→ **TRY IT**
Filter out every line below that lacks "glass", and copy the rest.

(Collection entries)
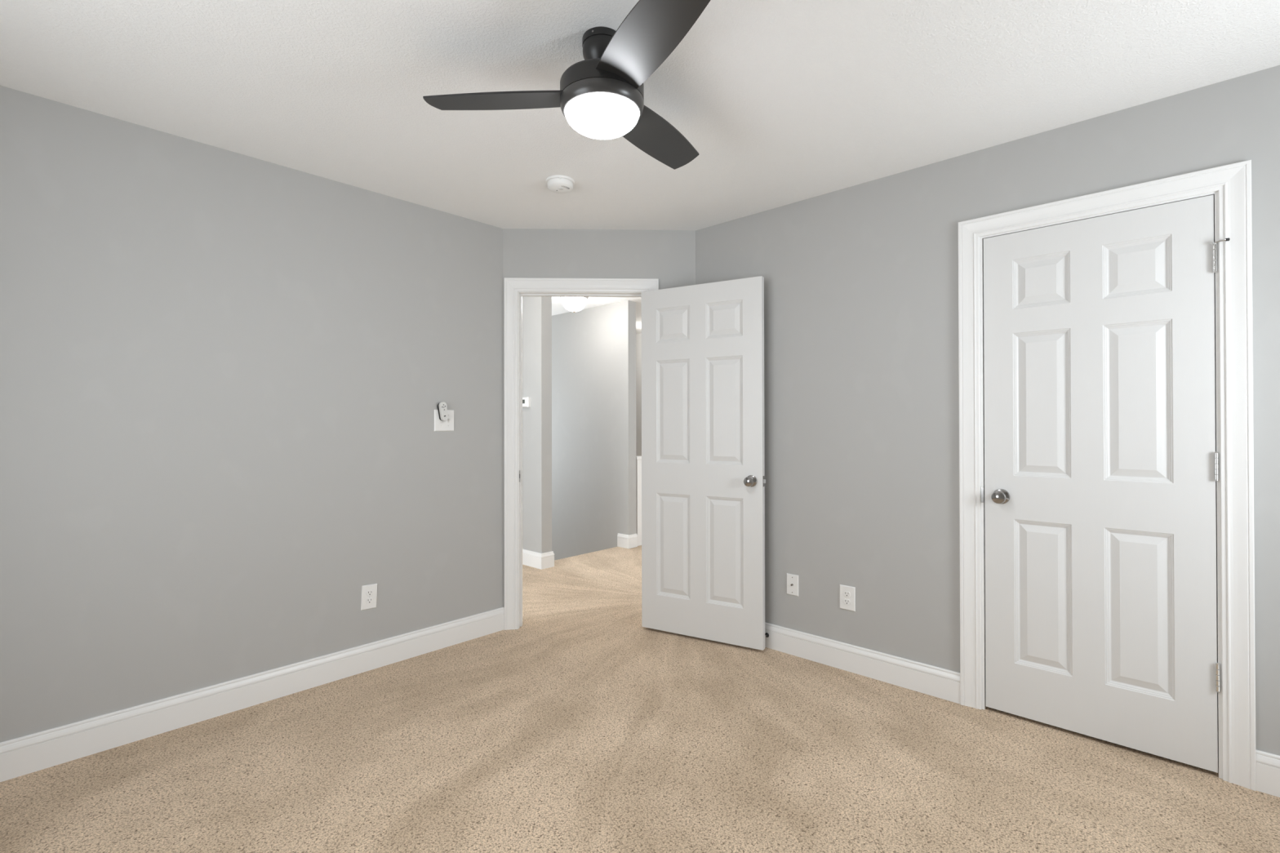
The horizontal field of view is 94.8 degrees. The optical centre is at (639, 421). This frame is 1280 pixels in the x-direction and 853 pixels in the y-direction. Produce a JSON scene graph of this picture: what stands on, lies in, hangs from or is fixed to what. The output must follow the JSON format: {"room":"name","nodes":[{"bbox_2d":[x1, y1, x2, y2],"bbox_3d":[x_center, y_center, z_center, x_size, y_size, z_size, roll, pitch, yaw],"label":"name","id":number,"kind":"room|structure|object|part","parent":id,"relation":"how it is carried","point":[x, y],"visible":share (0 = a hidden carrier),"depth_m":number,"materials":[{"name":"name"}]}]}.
{"room":"empty bedroom","nodes":[
{"label":"empty bedroom","id":0,"kind":"room"},
{"bbox_2d":[0,85,503,742],"bbox_3d":[-1.780,0.041,2.650,0.120,2.440,2.658,0,0,43],"label":"wall","id":1,"kind":"structure","parent":0,"point":[224,374],"depth_m":2.52,"materials":[{"name":"grey paint"}]},
{"bbox_2d":[0,607,503,782],"bbox_3d":[-1.728,1.194,2.598,0.015,0.133,2.658,0,0,43],"label":"baseboard","id":2,"kind":"structure","parent":1,"relation":"attached to","point":[33,753],"depth_m":2.51,"materials":[{"name":"white paint"}]},
{"bbox_2d":[360,583,377,610],"bbox_3d":[-1.373,0.893,2.987,0.009,0.125,0.082,0,0,43],"label":"wall outlet","id":3,"kind":"object","parent":1,"relation":"attached to","point":[369,593],"visible":1,"depth_m":2.98,"materials":[{"name":"white plastic"}]},
{"bbox_2d":[365,597,373,604],"bbox_3d":[-1.371,0.912,2.985,0.003,0.029,0.034,0,0,43],"label":"receptacle","id":4,"kind":"object","parent":3,"relation":"attached to","point":[368,600],"depth_m":2.98,"materials":[{"name":"white plastic"}]},
{"bbox_2d":[366,590,373,596],"bbox_3d":[-1.370,0.873,2.986,0.003,0.029,0.034,0,0,43],"label":"receptacle","id":5,"kind":"object","parent":3,"relation":"attached to","point":[369,593],"depth_m":2.99,"materials":[{"name":"white plastic"}]},
{"bbox_2d":[437,401,447,420],"bbox_3d":[-1.095,-0.055,3.267,0.031,0.104,0.046,0,0,43],"label":"remote","id":6,"kind":"object","parent":1,"relation":"attached to","point":[442,406],"visible":1,"depth_m":3.26,"materials":[{"name":"white plastic"}]},
{"bbox_2d":[434,409,453,431],"bbox_3d":[-1.091,-0.004,3.292,0.017,0.120,0.120,0,0,43],"label":"switch plate","id":7,"kind":"object","parent":1,"relation":"attached to","point":[448,424],"visible":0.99,"depth_m":3.30,"materials":[{"name":"white plastic"}]},
{"bbox_2d":[522,296,551,553],"bbox_3d":[-2.098,1.386,6.304,3.530,5.190,0.112,0,0,43],"label":"wall","id":8,"kind":"structure","parent":0,"point":[536,310],"depth_m":5.13,"materials":[{"name":"grey paint"}]},
{"bbox_2d":[522,396,530,407],"bbox_3d":[-1.016,-0.169,5.207,0.124,0.090,0.029,0,0,43],"label":"thermostat","id":9,"kind":"object","parent":8,"relation":"attached to","point":[526,400],"visible":0.96,"depth_m":5.17,"materials":[{"name":"white plastic"}]},
{"bbox_2d":[522,549,554,569],"bbox_3d":[-2.092,1.214,6.300,3.545,0.133,0.143,0,0,43],"label":"baseboard","id":10,"kind":"structure","parent":8,"relation":"attached to","point":[530,558],"depth_m":5.11,"materials":[{"name":"white paint"}]},
{"bbox_2d":[551,300,636,559],"bbox_3d":[-1.353,1.389,7.127,3.500,5.190,0.115,0,0,43],"label":"wall","id":11,"kind":"structure","parent":0,"point":[594,487],"depth_m":6.25,"materials":[{"name":"grey paint"}]},
{"bbox_2d":[617,533,637,548],"bbox_3d":[-0.124,1.208,5.975,0.160,0.133,0.130,0,0,43],"label":"baseboard","id":12,"kind":"structure","parent":11,"relation":"attached to","point":[627,541],"depth_m":5.92,"materials":[{"name":"white paint"}]},
{"bbox_2d":[551,297,641,333],"bbox_3d":[-0.762,-1.262,4.331,8.600,0.080,6.900,0,0,43],"label":"ceiling","id":13,"kind":"structure","parent":0,"point":[557,308],"depth_m":6.09,"materials":[{"name":"white paint"}]},
{"bbox_2d":[560,297,588,312],"bbox_3d":[-0.625,-1.128,5.623,0.290,0.176,0.290,0,0,43],"label":"flush ceiling light","id":14,"kind":"object","parent":13,"relation":"attached to","point":[574,304],"visible":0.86,"depth_m":5.54,"materials":[{"name":"white glass"}]},
{"bbox_2d":[502,228,695,607],"bbox_3d":[-0.243,0.543,3.661,1.180,3.440,0.120,0,0,-2],"label":"wall","id":15,"kind":"structure","parent":0,"point":[668,256],"depth_m":3.61,"materials":[{"name":"grey paint"}]},
{"bbox_2d":[503,277,658,630],"bbox_3d":[-0.354,0.196,3.659,0.941,2.136,0.158,0,0,-2],"label":"door frame","id":16,"kind":"structure","parent":15,"relation":"attached to","point":[514,288],"depth_m":3.58,"materials":[{"name":"white paint"}]},
{"bbox_2d":[641,275,765,650],"bbox_3d":[0.348,0.228,3.396,0.778,2.032,0.159,0,0,30],"label":"door","id":17,"kind":"structure","parent":15,"relation":"in","point":[704,481],"depth_m":3.37,"materials":[{"name":"white paint"}]},
{"bbox_3d":[0.595,0.328,3.191,0.054,0.054,0.050,0,0,30],"label":"knob","id":18,"kind":"part","parent":17,"relation":"part of","materials":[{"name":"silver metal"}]},
{"bbox_2d":[635,333,641,456],"bbox_3d":[0.930,0.035,7.258,6.680,2.490,0.100,0,0,43],"label":"wall","id":19,"kind":"structure","parent":0,"point":[638,336],"depth_m":8.07,"materials":[{"name":"white paint"}]},
{"bbox_2d":[0,545,1279,852],"bbox_3d":[-0.757,1.378,4.317,8.400,0.220,6.700,0,0,43],"label":"floor","id":20,"kind":"structure","parent":0,"point":[582,726],"depth_m":2.13,"materials":[{"name":"beige carpet"}]},
{"bbox_2d":[635,455,641,546],"bbox_3d":[-0.026,0.818,6.062,0.112,0.915,0.112,0,0,43],"label":"newel post","id":21,"kind":"object","parent":20,"relation":"on","point":[638,459],"visible":0.47,"depth_m":6.02,"materials":[{"name":"white paint"}]},
{"bbox_2d":[0,0,1279,230],"bbox_3d":[0.009,-1.209,1.560,4.238,0.040,3.733,0,0,43],"label":"ceiling","id":22,"kind":"structure","parent":0,"point":[780,103],"depth_m":2.05,"materials":[{"name":"white paint"}]},
{"bbox_2d":[546,174,574,193],"bbox_3d":[-0.390,-1.155,2.891,0.141,0.051,0.141,0,0,43],"label":"smoke detector","id":23,"kind":"object","parent":22,"relation":"attached to","point":[558,184],"visible":1,"depth_m":2.85,"materials":[{"name":"white plastic"}]},
{"bbox_2d":[422,0,710,169],"bbox_3d":[-0.035,-1.042,1.856,0.980,0.290,0.933,0,0,43],"label":"ceiling fan","id":24,"kind":"object","parent":22,"relation":"hanging from","point":[601,95],"visible":1,"depth_m":1.74,"materials":[{"name":"black metal"}]},
{"bbox_3d":[-0.421,-1.007,1.848,0.491,0.037,0.149,0,0,3],"label":"blade","id":25,"kind":"part","parent":24,"relation":"part of","materials":[{"name":"black wood"}]},
{"bbox_3d":[-0.117,-0.927,1.827,0.230,0.061,0.230,0,0,43],"label":"lamp shade","id":26,"kind":"part","parent":24,"relation":"part of","materials":[{"name":"white glass"}]},
{"bbox_3d":[0.018,-1.009,1.553,0.149,0.037,0.491,0,0,-27],"label":"blade","id":27,"kind":"part","parent":24,"relation":"part of","materials":[{"name":"black wood"}]},
{"bbox_3d":[0.054,-1.007,2.081,0.149,0.037,0.491,0,0,33],"label":"blade","id":28,"kind":"part","parent":24,"relation":"part of","materials":[{"name":"black wood"}]},
{"bbox_2d":[695,65,1279,755],"bbox_3d":[1.548,0.534,2.591,3.165,3.440,0.120,0,0,43],"label":"wall","id":29,"kind":"structure","parent":0,"point":[861,386],"depth_m":2.78,"materials":[{"name":"grey paint"}]},
{"bbox_2d":[786,573,798,596],"bbox_3d":[0.822,0.884,3.172,0.070,0.112,0.016,0,0,43],"label":"plate","id":30,"kind":"object","parent":29,"relation":"attached to","point":[792,580],"visible":1,"depth_m":3.17,"materials":[{"name":"white plastic"}]},
{"bbox_2d":[840,584,855,611],"bbox_3d":[1.048,0.892,2.967,0.080,0.121,0.009,0,0,43],"label":"wall outlet","id":31,"kind":"object","parent":29,"relation":"attached to","point":[847,593],"visible":1,"depth_m":2.96,"materials":[{"name":"white plastic"}]},
{"bbox_2d":[843,591,850,597],"bbox_3d":[1.046,0.873,2.965,0.034,0.028,0.003,0,0,43],"label":"receptacle","id":32,"kind":"object","parent":31,"relation":"attached to","point":[846,593],"depth_m":2.96,"materials":[{"name":"white plastic"}]},
{"bbox_2d":[844,599,850,604],"bbox_3d":[1.046,0.912,2.965,0.034,0.028,0.003,0,0,43],"label":"receptacle","id":33,"kind":"object","parent":31,"relation":"attached to","point":[846,602],"depth_m":2.96,"materials":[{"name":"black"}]},
{"bbox_2d":[764,622,1279,797],"bbox_3d":[1.504,1.187,2.538,3.165,0.133,0.015,0,0,43],"label":"baseboard","id":34,"kind":"structure","parent":29,"relation":"attached to","point":[933,681],"depth_m":2.83,"materials":[{"name":"white paint"}]},
{"bbox_2d":[983,195,1230,773],"bbox_3d":[1.767,0.219,2.288,0.756,2.032,0.097,0,0,43],"label":"door","id":35,"kind":"structure","parent":29,"relation":"in","point":[1101,459],"depth_m":2.28,"materials":[{"name":"white paint"}]},
{"bbox_3d":[1.520,0.321,2.486,0.054,0.054,0.050,0,0,43],"label":"knob","id":36,"kind":"part","parent":35,"relation":"part of","materials":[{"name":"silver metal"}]},
{"bbox_2d":[958,160,1256,791],"bbox_3d":[1.795,0.183,2.350,0.905,2.138,0.139,0,0,43],"label":"door frame","id":37,"kind":"structure","parent":29,"relation":"attached to","point":[1230,184],"depth_m":2.06,"materials":[{"name":"white paint"}]},
{"bbox_3d":[1.494,0.321,2.562,0.012,0.066,0.005,0,0,43],"label":"strike plate","id":38,"kind":"part","parent":37,"relation":"part of","materials":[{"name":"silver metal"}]}
]}

→ **SOLVED EXERCISE**
{"bbox_2d":[560,297,588,312],"bbox_3d":[-0.625,-1.128,5.623,0.290,0.176,0.290,0,0,43],"label":"flush ceiling light","id":14,"kind":"object","parent":13,"relation":"attached to","point":[574,304],"visible":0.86,"depth_m":5.54,"materials":[{"name":"white glass"}]},
{"bbox_3d":[-0.117,-0.927,1.827,0.230,0.061,0.230,0,0,43],"label":"lamp shade","id":26,"kind":"part","parent":24,"relation":"part of","materials":[{"name":"white glass"}]},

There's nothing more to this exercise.